Light of wavelength `lambda` falls on metal having work functions `hc//lambda_(0)` . Photoelectric effect will take place only if :

To solve the question, we need to determine the condition under which the photoelectric effect occurs when light of wavelength `lambda` falls on a metal with a work function given by `hc/lambda_0`. ### Step-by-Step Solution: 1. **Understand the Work Function**: The work function (φ₀) is the minimum energy required to eject an electron from the metal surface.

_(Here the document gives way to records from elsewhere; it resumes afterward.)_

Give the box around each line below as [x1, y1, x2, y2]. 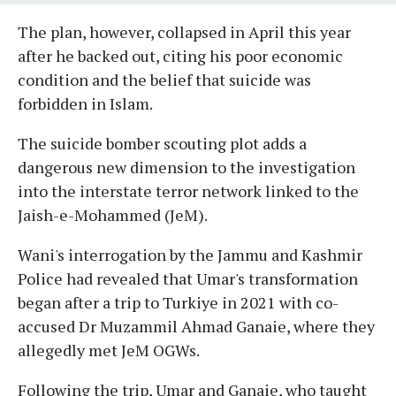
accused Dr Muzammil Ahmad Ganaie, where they [18, 315, 375, 337]
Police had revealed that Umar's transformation [18, 267, 358, 289]
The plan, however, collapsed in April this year [18, 20, 351, 42]
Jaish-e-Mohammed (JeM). [18, 203, 208, 225]
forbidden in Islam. [18, 92, 153, 114]
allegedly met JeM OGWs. [18, 339, 200, 361]
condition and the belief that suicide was [18, 68, 311, 90]
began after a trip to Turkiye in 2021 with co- [18, 291, 339, 313]
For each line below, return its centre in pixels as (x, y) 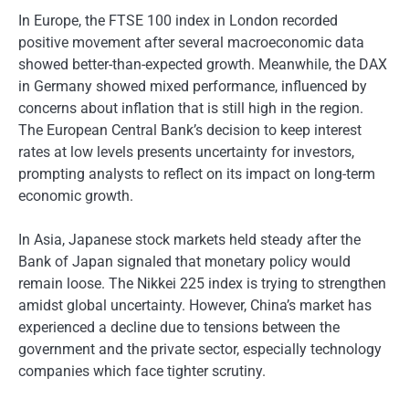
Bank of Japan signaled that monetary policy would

In this case, it is given as: \[ \phi_0 = \frac{hc}{\lambda_0} \] where `h` is Planck's constant, `c` is the speed of light, and `λ₀` is a specific wavelength related to the work function. 2. **Photon Energy Calculation**: The energy (E) of a photon with wavelength `lambda` is given by the formula: \[ E = \frac{hc}{\lambda} \] 3. **Condition for Photoelectric Emission**: For the photoelectric effect to occur, the energy of the incident photon must be greater than or equal to the work function: \[ E \geq \phi_0 \] Substituting the expressions for E and φ₀, we get: \[ \frac{hc}{\lambda} \geq \frac{hc}{\lambda_0} \] 4. **Simplifying the Inequality**: We can cancel `hc` from both sides (assuming `hc` is not zero): \[ \frac{1}{\lambda} \geq \frac{1}{\lambda_0} \] 5. **Reciprocal of the Inequality**: Taking the reciprocal of both sides reverses the inequality: \[ \lambda \leq \lambda_0 \] 6. **Conclusion**: The condition for the photoelectric effect to take place is that the wavelength `lambda` must be less than or equal to `lambda_0`. ### Final Answer: The photoelectric effect will take place only if: \[ \lambda \leq \lambda_0 \]